• **About this exercise**
Down to the last line, print the data that follows exactly, without its pictures.

Collected data entries
____

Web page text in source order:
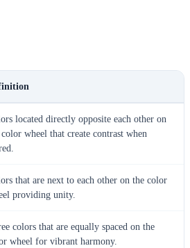
located directly opposite each other on
wheel that create contrast when
that are next to each other on the color
providing unity.
colors that are equally spaced on the
wheel for vibrant harmony.
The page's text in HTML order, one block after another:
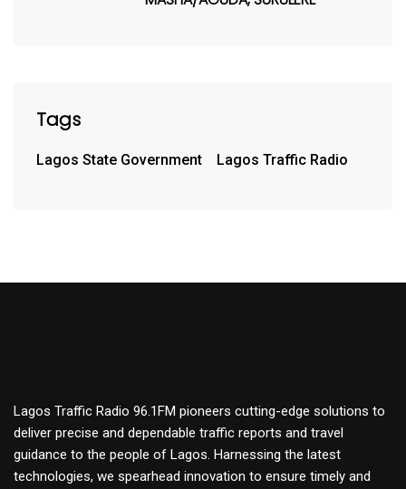
Tags
Lagos State Government Lagos Traffic Radio
Lagos Traffic Radio 96.1FM pioneers cutting-edge solutions to
deliver precise and dependable traffic reports and travel
guidance to the people of Lagos. Harnessing the latest
technologies, we spearhead innovation to ensure timely and
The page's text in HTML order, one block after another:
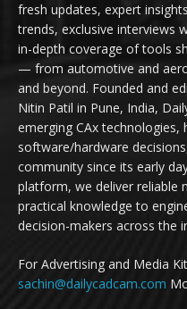
fresh updates, expert
trends, exclusive interviews
in-depth coverage of tools
— from automotive and
and beyond. Founded and
Nitin Patil in Pune, India,
emerging CAx technologies,
software/hardware
community since its early
platform, we deliver reliable
practical knowledge to
decision-makers across the
For Advertising and Media
sachin@dailycadcam.com
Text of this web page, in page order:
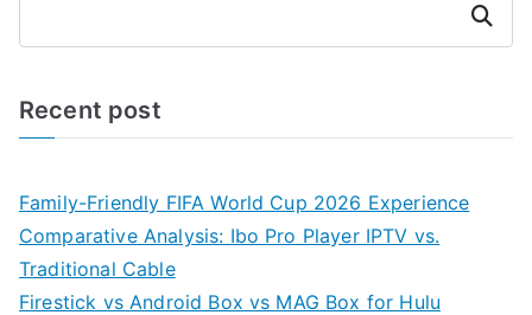
Search
Recent post
Family-Friendly FIFA World Cup 2026 Experience
Comparative Analysis: Ibo Pro Player IPTV vs.
Traditional Cable
Firestick vs Android Box vs MAG Box for Hulu
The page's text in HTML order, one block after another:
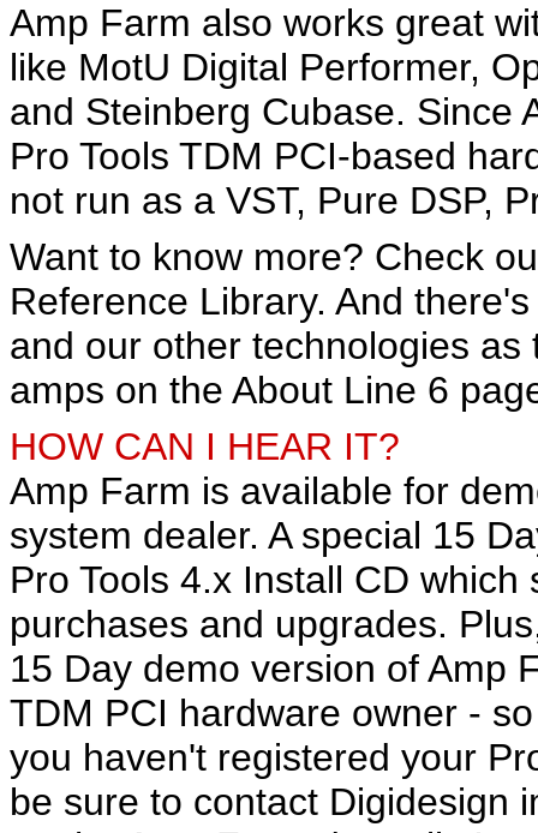
Amp Farm also works great
like MotU Digital Performer,
and Steinberg Cubase. Since
Pro Tools TDM PCI-based
not run as a VST, Pure DSP,
Want to know more? Check
Reference Library. And
and our other technologies
amps on the About Line 6
HOW CAN I HEAR IT?
Amp Farm is available for
system dealer. A special 15
Pro Tools 4.x Install CD
purchases and upgrades.
15 Day demo version of Amp
TDM PCI hardware owner -
you haven't registered your
be sure to contact Digidesign
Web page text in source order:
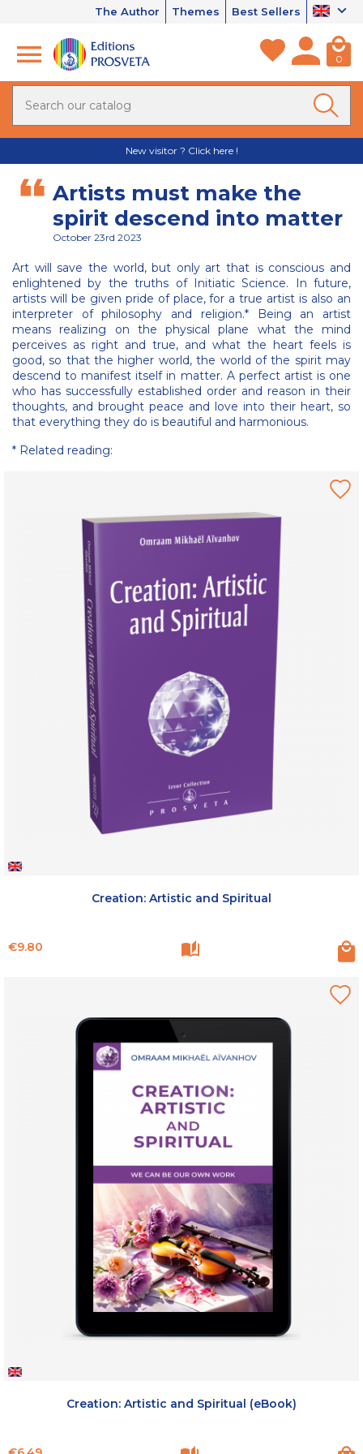
The Author Themes Best Sellers
0
New visitor ? Click here !
Artists must make the
spirit descend into matter
October 23rd 2023
Art will save the world, but only art that is conscious and
enlightened by the truths of Initiatic Science. In future,
artists will be given pride of place, for a true artist is also an
interpreter of philosophy and religion.* Being an artist
means realizing on the physical plane what the mind
perceives as right and true, and what the heart feels is
good, so that the higher world, the world of the spirit may
descend to manifest itself in matter. A perfect artist is one
who has successfully established order and reason in their
thoughts, and brought peace and love into their heart, so
that everything they do is beautiful and harmonious.
* Related reading:
Creation: Artistic and Spiritual
Price
€9.80
Creation: Artistic and Spiritual (eBook)
Price
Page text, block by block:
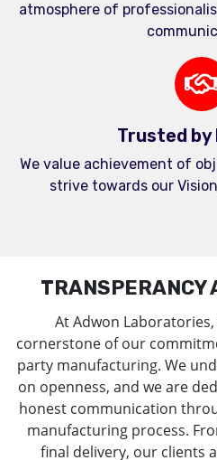
atmosphere of
Trusted by
We value achievement of
strive towards our
TRANSPERANCY
At Adwon
cornerstone of our
party manufacturing. We
on openness, and we are
honest communication
manufacturing process.
final delivery, our clients
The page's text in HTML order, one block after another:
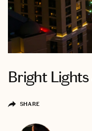
Bright
SHARE
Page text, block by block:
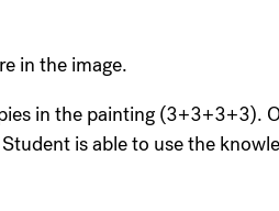
in the image.
in the painting (3+3+3+3).
is able to use the
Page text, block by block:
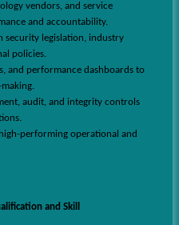
vendors, and service
and accountability.
security legislation, industry
policies.
and performance dashboards to
audit, and integrity controls
performing operational and
and Skill
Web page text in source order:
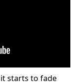
starts to fade
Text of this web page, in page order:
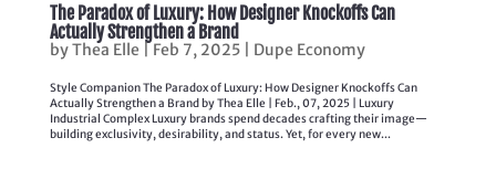
The Paradox of Luxury: How Designer Knockoffs Can
Actually Strengthen a Brand
byThea Elle |Feb 7, 2025| Dupe Economy
Style Companion The Paradox of Luxury: How Designer Knockoffs Can
Actually Strengthen a Brand by Thea Elle | Feb., 07, 2025 | Luxury
Industrial Complex Luxury brands spend decades crafting their image—
building exclusivity, desirability, and status. Yet, for every new...
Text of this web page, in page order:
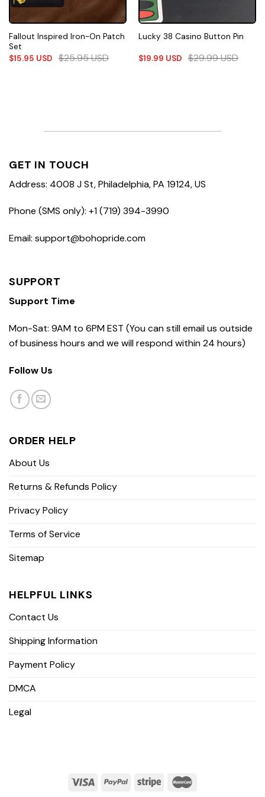
Fallout Inspired Iron-On Patch
Set
$15.95 USD $25.95USD
Lucky 38 Casino Button Pin
$19.99 USD $29.99USD
GET IN TOUCH
Address: 4008 J St, Philadelphia, PA 19124, US
Phone (SMS only): +1 (719) 394-3990
Email: support@bohopride.com
SUPPORT
Support Time
Mon-Sat: 9AM to 6PM EST (You can still email us outside
of business hours and we will respond within 24 hours)
Follow Us
ORDER HELP
About Us
Returns & Refunds Policy
Privacy Policy
Terms of Service
Sitemap
HELPFUL LINKS
Contact Us
Shipping Information
Payment Policy
DMCA
Legal
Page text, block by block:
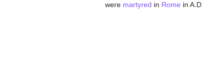
were martyred in Rome in
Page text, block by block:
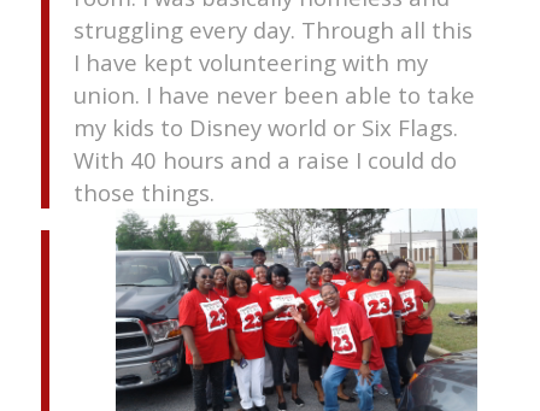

____

• **Result of the task**
Web page text in source order:
located directly opposite each other on
wheel that create contrast when
that are next to each other on the color
providing unity.
colors that are equally spaced on the
wheel for vibrant harmony.
The page's text in HTML order, one block after another:
Tags
Lagos State Government Lagos Traffic Radio
Lagos Traffic Radio 96.1FM pioneers cutting-edge solutions to
deliver precise and dependable traffic reports and travel
guidance to the people of Lagos. Harnessing the latest
technologies, we spearhead innovation to ensure timely and
The page's text in HTML order, one block after another:
fresh updates, expert
trends, exclusive interviews
in-depth coverage of tools
— from automotive and
and beyond. Founded and
Nitin Patil in Pune, India,
emerging CAx technologies,
software/hardware
community since its early
platform, we deliver reliable
practical knowledge to
decision-makers across the
For Advertising and Media
sachin@dailycadcam.com
Text of this web page, in page order:
Search
Recent post
Family-Friendly FIFA World Cup 2026 Experience
Comparative Analysis: Ibo Pro Player IPTV vs.
Traditional Cable
Firestick vs Android Box vs MAG Box for Hulu
The page's text in HTML order, one block after another:
Amp Farm also works great
like MotU Digital Performer,
and Steinberg Cubase. Since
Pro Tools TDM PCI-based
not run as a VST, Pure DSP,
Want to know more? Check
Reference Library. And
and our other technologies
amps on the About Line 6
HOW CAN I HEAR IT?
Amp Farm is available for
system dealer. A special 15
Pro Tools 4.x Install CD
purchases and upgrades.
15 Day demo version of Amp
TDM PCI hardware owner -
you haven't registered your
be sure to contact Digidesign
Web page text in source order:
The Author Themes Best Sellers
0
New visitor ? Click here !
Artists must make the
spirit descend into matter
October 23rd 2023
Art will save the world, but only art that is conscious and
enlightened by the truths of Initiatic Science. In future,
artists will be given pride of place, for a true artist is also an
interpreter of philosophy and religion.* Being an artist
means realizing on the physical plane what the mind
perceives as right and true, and what the heart feels is
good, so that the higher world, the world of the spirit may
descend to manifest itself in matter. A perfect artist is one
who has successfully established order and reason in their
thoughts, and brought peace and love into their heart, so
that everything they do is beautiful and harmonious.
* Related reading:
Creation: Artistic and Spiritual
Price
€9.80
Creation: Artistic and Spiritual (eBook)
Price
Page text, block by block:
atmosphere of
Trusted by
We value achievement of
strive towards our
TRANSPERANCY
At Adwon
cornerstone of our
party manufacturing. We
on openness, and we are
honest communication
manufacturing process.
final delivery, our clients
The page's text in HTML order, one block after another:
Bright
SHARE
Page text, block by block:
in the image.
in the painting (3+3+3+3).
is able to use the
Page text, block by block:
vendors, and service
and accountability.
security legislation, industry
policies.
and performance dashboards to
audit, and integrity controls
performing operational and
and Skill
Web page text in source order:
starts to fade
Text of this web page, in page order:
The Paradox of Luxury: How Designer Knockoffs Can
Actually Strengthen a Brand
byThea Elle |Feb 7, 2025| Dupe Economy
Style Companion The Paradox of Luxury: How Designer Knockoffs Can
Actually Strengthen a Brand by Thea Elle | Feb., 07, 2025 | Luxury
Industrial Complex Luxury brands spend decades crafting their image—
building exclusivity, desirability, and status. Yet, for every new...
Text of this web page, in page order:
Fallout Inspired Iron-On Patch
Set
$15.95 USD $25.95USD
Lucky 38 Casino Button Pin
$19.99 USD $29.99USD
GET IN TOUCH
Address: 4008 J St, Philadelphia, PA 19124, US
Phone (SMS only): +1 (719) 394-3990
Email: support@bohopride.com
SUPPORT
Support Time
Mon-Sat: 9AM to 6PM EST (You can still email us outside
of business hours and we will respond within 24 hours)
Follow Us
ORDER HELP
About Us
Returns & Refunds Policy
Privacy Policy
Terms of Service
Sitemap
HELPFUL LINKS
Contact Us
Shipping Information
Payment Policy
DMCA
Legal
Page text, block by block:
were martyred in Rome in
Page text, block by block:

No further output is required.